Despite a voting record that has not been friendly to tobacco companies, Senate President Peter Courtney once again raised a sizable pot of cash from the parent company of Philip Morris. His support will be critical to a series of bills designed to reduce smoking and better regulate the sale of cigarettes. This story is part two in a three-part series on healthcare-related Oregon state campaign finance contributions.

Senate President Peter Courtney, D-Salem, took in more money from tobacco companies in 2014 than any other Oregon politician, raking in $10,000 from Altria Client Services, the parent company of Philip Morris, which manufactures of Marlboro cigarettes.

The $10,000 he received from Altria was among the largest campaign donations he received from anyone, other than the public employees’ and teachers’ unions and his own party. Courtney was challenged for re-election by Republican Marion County Commissioner Patti Milne, whom he defeated by a margin of 53.5 percent to 46 percent.

Another Democrat, Sen. Arnie Roblan of Coos Bay took $7,000 from Altria, the second-most any Oregon politician reported getting from that company. Sen. Betsy Johnson, D-Scappoose, and Sen. Bill Hansell, R-Pendleton, each received $6,000.

Rep. Vic Gilliam, R-Silverton, and Rep. Jim Thompson, R-Dallas, each received $5,000. Gilliam managed to fend off a primary challenge in 2014, but Thompson lost his seat to challenger Mike Nearman.

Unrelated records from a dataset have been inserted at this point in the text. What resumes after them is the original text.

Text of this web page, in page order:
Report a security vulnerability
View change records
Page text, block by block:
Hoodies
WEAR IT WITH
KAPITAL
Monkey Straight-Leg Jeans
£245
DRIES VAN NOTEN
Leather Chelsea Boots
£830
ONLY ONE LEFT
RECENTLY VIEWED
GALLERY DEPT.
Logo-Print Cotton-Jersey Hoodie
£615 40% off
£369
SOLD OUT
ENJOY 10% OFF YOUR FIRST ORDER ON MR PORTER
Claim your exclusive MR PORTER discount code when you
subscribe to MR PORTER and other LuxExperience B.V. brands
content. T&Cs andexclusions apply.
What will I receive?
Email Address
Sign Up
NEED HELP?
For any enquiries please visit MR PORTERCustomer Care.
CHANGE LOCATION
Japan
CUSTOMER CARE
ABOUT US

Altria’s biggest checks actually went not to these individual lawmakers but to the Republican caucuses -- the House Republicans got $24,000 and the Senate Republicans received $13,000.

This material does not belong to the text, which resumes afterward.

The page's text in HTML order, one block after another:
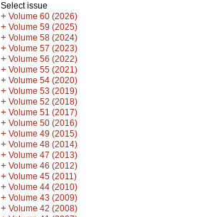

Altria and Philip Morris spent $125,285 in 2014 -- sizably more than the $84,500 they spent on Oregon political campaigns in 2013.

Reynolds American, which manufactures Camel cigarettes, also spent $9,000 on Oregon politics in 2014, including $5,000 on the failed campaign of Republican Steve Newgard, who sought election for a House district in Oregon City. Sen. Fred Girod, R-Stayton, received $1,500 from Reynolds.

A year ago, the lobbying of the tobacco industry was critical in scuttling a bill that would have given unclaimed class-action lawsuit settlements for legal aid programs for the poor. Philip Morris is locked in a lawsuit alleging deceptive advertising regarding its Marlboro Light cigarettes. The Legal Aid bill, House Bill 4144, would have required Philip Morris to pay a full settlement if the tobacco company lost the lawsuit. Because the legislation failed, the cigarette company will get to keep any unclaimed money from a possible settlement or court order, even if it is found liable. HB 4144 could have cost the company millions.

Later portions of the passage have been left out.